Prompt: Every record below must be written out exactly. Leave out the pictures.

Stored data:
——————————
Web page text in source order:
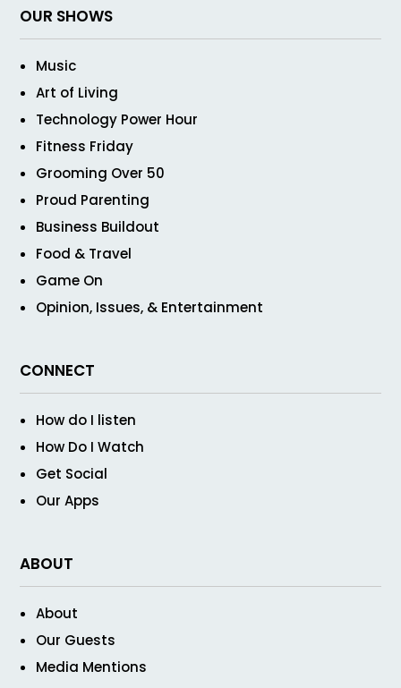
OUR SHOWS
Music
Art of Living
Technology Power Hour
Fitness Friday
Grooming Over 50
Proud Parenting
Business Buildout
Food & Travel
Game On
Opinion, Issues, & Entertainment
CONNECT
How do I listen
How Do I Watch
Get Social
Our Apps
ABOUT
About
Our Guests
Media Mentions
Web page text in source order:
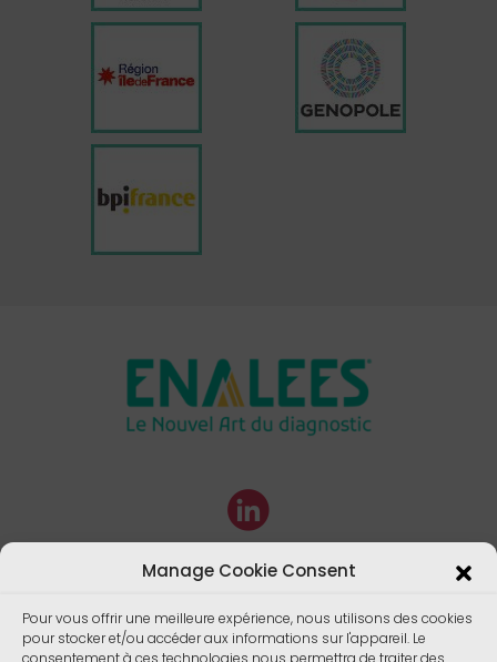
Manage Cookie Consent
Pour vous offrir une meilleure expérience, nous utilisons des cookies
pour stocker et/ou accéder aux informations sur l'appareil. Le
consentement à ces technologies nous permettra de traiter des
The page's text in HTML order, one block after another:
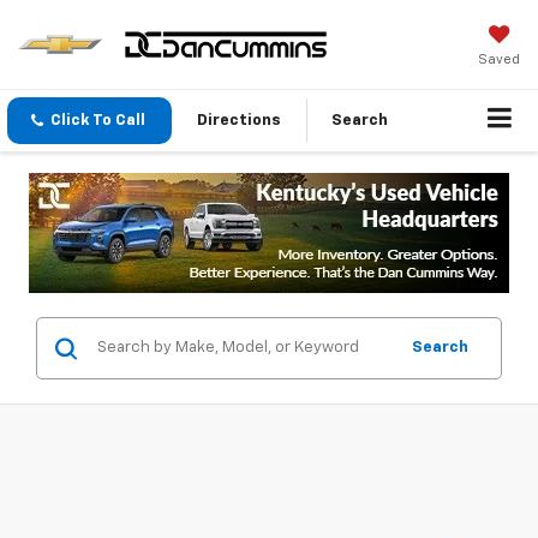
Saved
Click To Call Directions Search
Search
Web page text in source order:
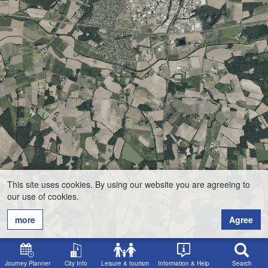
Journey Planner City Info Leisure & tourism Information & Help Search
This site uses cookies. By using our website you are agreeing to
our use of cookies.
more
Agree
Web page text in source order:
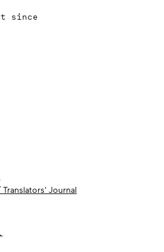
since
Journal
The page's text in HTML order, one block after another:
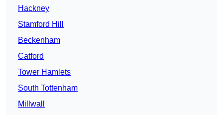
Hackney
Stamford Hill
Beckenham
Catford
Tower Hamlets
South Tottenham
Millwall
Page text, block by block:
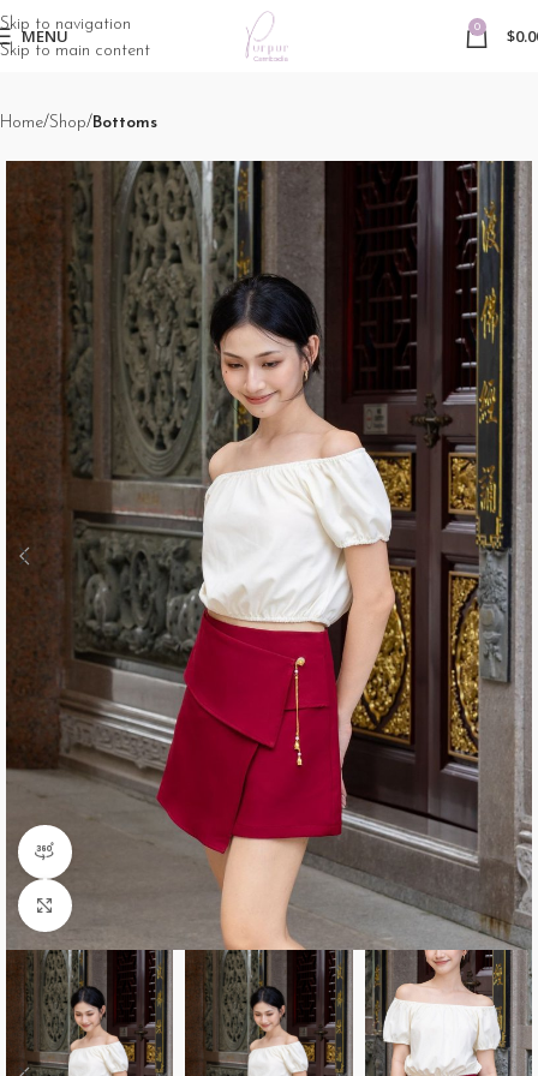
Skip to navigation
Skip to main content
MENU 0 $
Home Shop Bottoms
360 product view
Click to enlarge
——————————
Exercise answer:
Web page text in source order:
OUR SHOWS
Music
Art of Living
Technology Power Hour
Fitness Friday
Grooming Over 50
Proud Parenting
Business Buildout
Food & Travel
Game On
Opinion, Issues, & Entertainment
CONNECT
How do I listen
How Do I Watch
Get Social
Our Apps
ABOUT
About
Our Guests
Media Mentions
Web page text in source order:
Manage Cookie Consent
Pour vous offrir une meilleure expérience, nous utilisons des cookies
pour stocker et/ou accéder aux informations sur l'appareil. Le
consentement à ces technologies nous permettra de traiter des
The page's text in HTML order, one block after another:
Saved
Click To Call Directions Search
Search
Web page text in source order:
Journey Planner City Info Leisure & tourism Information & Help Search
This site uses cookies. By using our website you are agreeing to
our use of cookies.
more
Agree
Web page text in source order:
since
Journal
The page's text in HTML order, one block after another:
Hackney
Stamford Hill
Beckenham
Catford
Tower Hamlets
South Tottenham
Millwall
Page text, block by block:
Skip to navigation
Skip to main content
MENU 0 $
Home Shop Bottoms
360 product view
Click to enlarge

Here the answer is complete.